- Born: circa 1600
- Died: after 1692
- Occupation: Magistrate

= Henry Milbourne =

Welsh magistrate

Henry Milbourne, also Milburne or Milborne, (circa 1600 – after 1692) was a Welsh magistrate who served as the Recorder of Monmouth and as agent to the Duke of Beaufort.

==Biography==
Milbourne hailed from Wonastow, near Monmouth, South Wales and reportedly had his seat at Wonastow Court. He is also linked to the village of Clytha. He was the uncle of William Milbourne (c.1633–1660), also of Wonastow, and in 1658, William is recorded as entering his uncle's chambers at the Middle Temple. He was also the great-uncle of the MP Clayton Milbourne (aft. 1676–1726).

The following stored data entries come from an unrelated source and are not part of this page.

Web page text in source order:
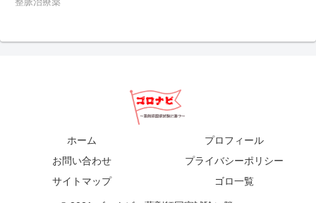
ホーム
プロフィール
お問い合わせ
プライバシーポリシー
サイトマップ
ゴロ一覧
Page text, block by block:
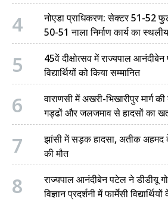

Milbourne served as a steward at the Jesuit college at The Cwm which was owned by the Worcester Estate, in the parish of Llanrothal, Herefordshire in the 1670s. During this period, Milbourne probably lived in nearby Hilston House, a few miles away across the border in Monmouthshire. He is known to have been the steward of Cwm at the time it was raided, during the Popish Plot in 1678, by Border Protestants such as Herbert Croft, John Arnold of Monmouthshire and ultra-Protestant Charles Price. Arnold reportedly gave some of his harshest criticism to Milbourne, describing him as an "undoubted Papist" who only "held lands wirth £100 per annum in one county, but is made justice of the peace in four". He denounced Milbourne in the House of Commons but with little success; several MPs believed Arnold's report was poorly constructed and some believed that the lord-lieutenant was a Catholic activist in South Wales. Also involved in the dispute was Milbourne's uncle Rowland Prichard, who claimed "to pay an extra £10 a year rent to be allowed to have mass said at his house at Llanrothal" and one of Milborne's servants. Milbourne is said to have "laid violent hands on the chief constable so that the servant could escape" and was fined a shilling per Sunday, which Milbourne refused to levy. Milbourne was then involved in the Wentwood Case along with the Deputy Governor of Chepstow. Milbourne assisted John Aubrey and Thomas Fuller with research for their works.